◆ **Dataset records**

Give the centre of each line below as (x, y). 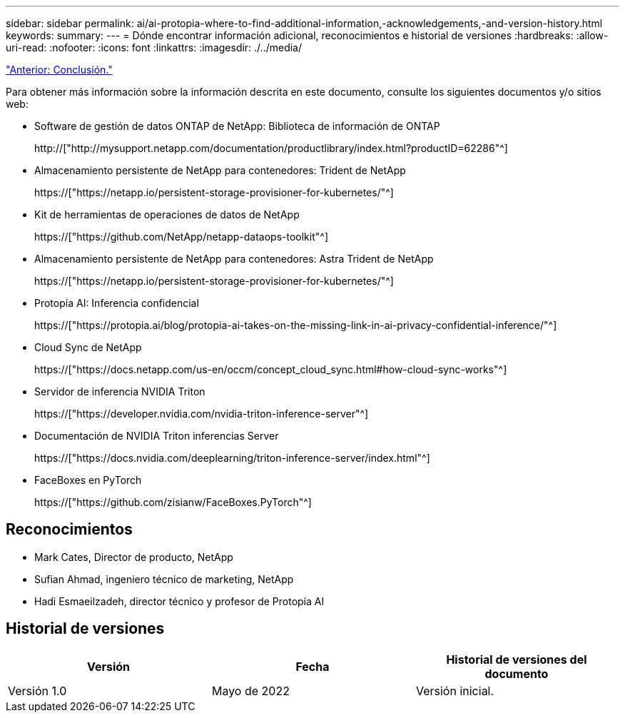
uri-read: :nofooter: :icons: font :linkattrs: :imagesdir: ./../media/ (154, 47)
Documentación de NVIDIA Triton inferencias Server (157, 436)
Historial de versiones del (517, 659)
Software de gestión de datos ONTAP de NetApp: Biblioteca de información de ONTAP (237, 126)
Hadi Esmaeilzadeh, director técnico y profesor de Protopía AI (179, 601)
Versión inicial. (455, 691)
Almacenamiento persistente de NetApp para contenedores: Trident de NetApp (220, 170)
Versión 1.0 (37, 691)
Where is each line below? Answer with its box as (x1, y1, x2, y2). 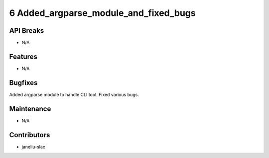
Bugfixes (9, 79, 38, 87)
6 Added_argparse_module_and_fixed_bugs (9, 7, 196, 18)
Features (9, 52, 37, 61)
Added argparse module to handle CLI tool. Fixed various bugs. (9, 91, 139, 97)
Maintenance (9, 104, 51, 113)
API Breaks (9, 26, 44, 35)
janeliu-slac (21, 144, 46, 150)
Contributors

◆ **Directions**
Starting at the line that contains "Maintenance (9, 104, 51, 113)", output every remaining line of the data exactly, and stop after the last one.

◆ **Response box**
Maintenance (9, 104, 51, 113)
API Breaks (9, 26, 44, 35)
janeliu-slac (21, 144, 46, 150)
Contributors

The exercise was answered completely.